Opinion
No. 1105.
February 19, 1958.
Appeal from the Superior Court of Pima County, Herbert F. Krucker, J.
Robert Morrison, Atty. Gen., Raul H. Castro, County Atty. of Pima County, H.E. Rogge, Jr., Deputy County Atty., Tucson, for appellee.
Stanley B. Feldman, Tucson, for appellant Andrade.
William C. Scott, Tucson, for appellant Chavez.
Joe Andrade and Steve B. Chavez appeal from a conviction of first degree burglary primarily on the ground that the prosecution presented insufficient evidence to warrant submission of their guilt to the jury. If this be so, the trial court should have granted the motions for directed verdicts of acquittal which they made at the close of the prosecution's case and again at the close of all the evidence.
The prosecution established the following: Someone burglarized the C.E. Paulin residence in the eastern section of Tucson between 2:00 p.m. and 10:15 p.m. on the evening of March 2, 1957. The burglar or burglars gained entry by breaking a glass door in the rear of the residence.
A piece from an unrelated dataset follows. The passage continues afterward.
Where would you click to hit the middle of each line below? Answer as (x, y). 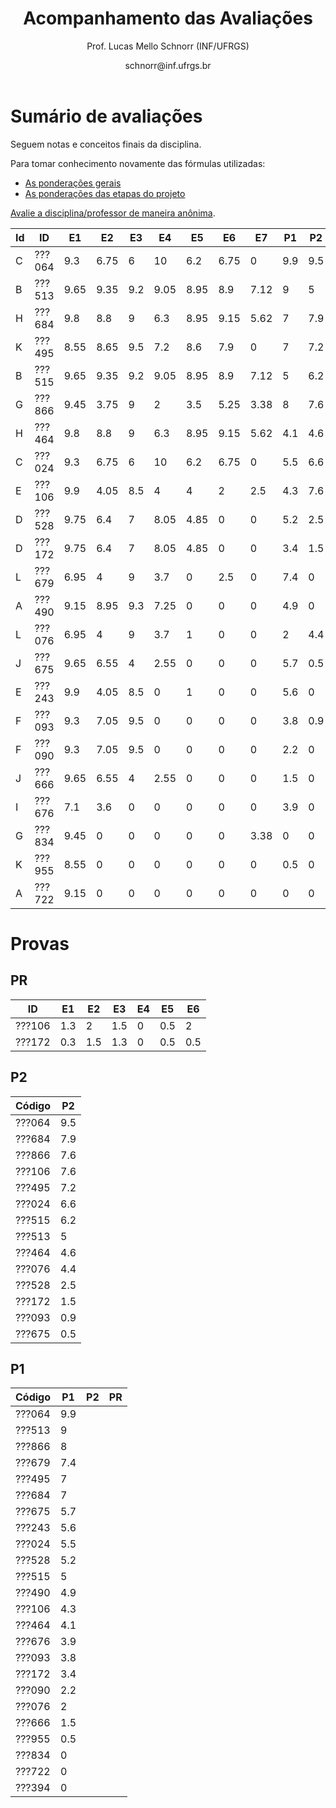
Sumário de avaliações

The fact that blood droplets left by a burglar had not completely dried by 12:00 midnight may indicate recentness but do not conclusively reveal how recently the burglary occurred because, according to the evidence, blood drying time varies with temperature, humidity, ventilation, and thickness of the droplets. At 10:15 p.m. approximately a mile and a half north of the Paulin residence an officer stopped an automobile which had been speeding in a northerly direction. Andrade and Chavez, along with two others, were passengers in the automobile. The fifth occupant, the driver and owner, unsuccessfully attempted to run from the automobile after the officer had ordered him out. A search of the automobile trunk uncovered most of the items stolen from the Paulin residence and a search of the back seat uncovered the remainder (mostly clothing) along with some clothing belonging to Chavez. Food taken from the Paulin refrigerator and carried in a small airlines bag lined with a rubberized insulating material still felt cold when uncovered in the automobile. After midnight the police discovered a still-bleeding inch-long cut on the index finger of Vance, one of the other two passengers. Andrade and Chavez denied having any knowledge of the burglary or of the stolen property in the automobile.
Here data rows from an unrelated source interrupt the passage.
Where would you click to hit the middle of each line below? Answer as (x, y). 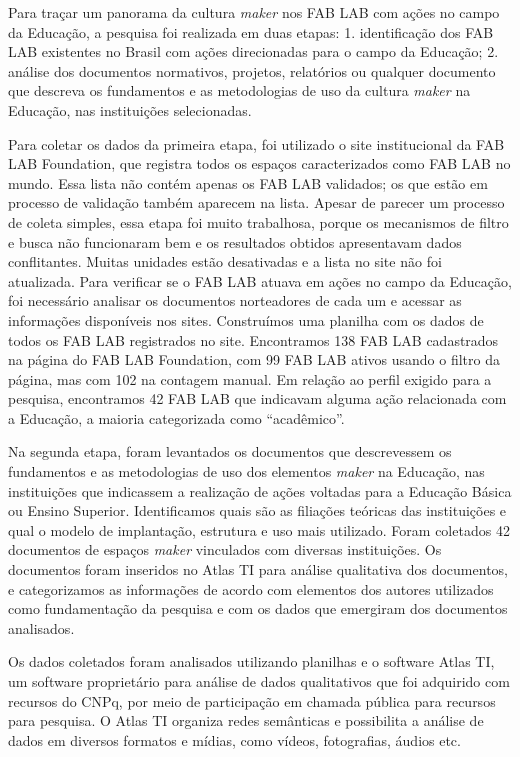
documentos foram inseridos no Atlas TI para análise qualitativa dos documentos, (258, 569)
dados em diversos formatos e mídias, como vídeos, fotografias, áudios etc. (234, 739)
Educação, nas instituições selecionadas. (130, 109)
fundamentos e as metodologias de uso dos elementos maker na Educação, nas (246, 471)
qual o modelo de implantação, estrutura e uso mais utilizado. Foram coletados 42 (259, 529)
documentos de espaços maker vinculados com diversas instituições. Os (225, 549)
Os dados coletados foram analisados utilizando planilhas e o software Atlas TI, (251, 661)
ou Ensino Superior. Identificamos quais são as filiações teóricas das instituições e (257, 510)

To this evidence the defense added the following: Andrade and Chavez spent an hour to an hour and a half in the El Tropical Bar in the southwest section of Tucson somewhere between 6:00 p.m. and 8:30 p.m. according to the testimony of the bartender. Andrade and Chavez both testified that they arrived at the bar around 6:00 p.m. in the company of the other three men who were with them when the officer stopped the automobile, but the other three had not accompanied them inside the bar. They further testified that they left the bar and joined the others in the automobile outside the bar around 8:45 p.m. or 9:00 p.m., but that they knew nothing of the activities or whereabouts of the other three during the time that they themselves had spent in the El Tropical Bar. They said that before the officer stopped the automobile, the five of them had driven around town in search of a place to dance. Again they denied knowing anything about the burglary or that the trunk and back seat of the automobile contained stolen property.
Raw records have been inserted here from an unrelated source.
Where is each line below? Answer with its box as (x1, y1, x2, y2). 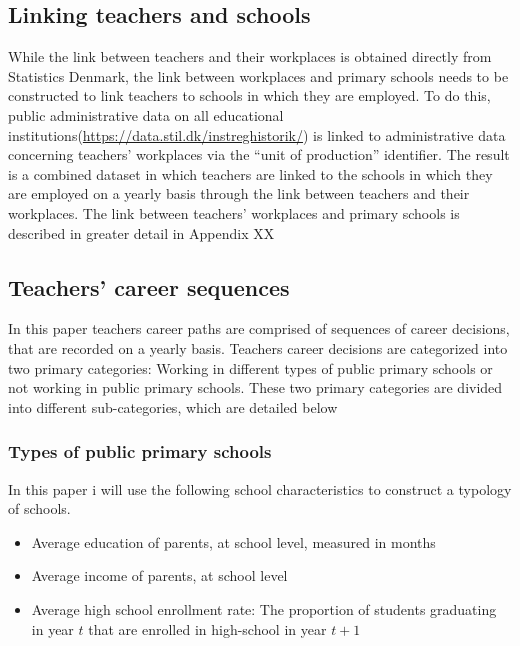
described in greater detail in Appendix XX (8, 222, 275, 243)
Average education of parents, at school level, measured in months (31, 531, 436, 552)
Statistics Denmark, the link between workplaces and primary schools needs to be (8, 65, 509, 86)
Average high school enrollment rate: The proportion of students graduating (31, 598, 497, 619)
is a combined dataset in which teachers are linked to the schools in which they (8, 163, 493, 184)
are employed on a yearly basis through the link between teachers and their (8, 183, 470, 204)
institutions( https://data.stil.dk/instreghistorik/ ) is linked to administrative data (8, 124, 506, 145)
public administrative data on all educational (8, 104, 284, 125)

Recent, exclusive, and unexplained possession of property stolen in a burglary presents a circumstance which tends to connect the possessor or possessors with the crime. Allen v. State, 26 Ariz. 317, 225 P. 332. However, the fact that Andrade and Chavez were passengers in an automobile containing the stolen goods does not establish possession of the stolen goods in them. No evidence shows that they even knew the goods were there. Nor do the facts proved establish joint possession among all five occupants of the automobile without some evidence of the presence of all of them at the scene of the burglary or a conspiracy among them to commit the burglary.
To warrant a conviction on circumstantial evidence alone, the evidence must be consistent with guilt and inconsistent with every reasonable hypothesis of innocence. State v. Butler, 82 Ariz. 25, 307 P.2d 916. The evidence in this case does not satisfy that test. When considered most favorably in support of the verdict, the evidence is nonetheless insufficient to sustain it, and the trial court should have granted the motions for directed verdicts of acquittal.
Judgment reversed with directions to dismiss the information against appellants.
UDALL, C.J., and WINDES, STRUCKMEYER and JOHNSON, JJ. concur.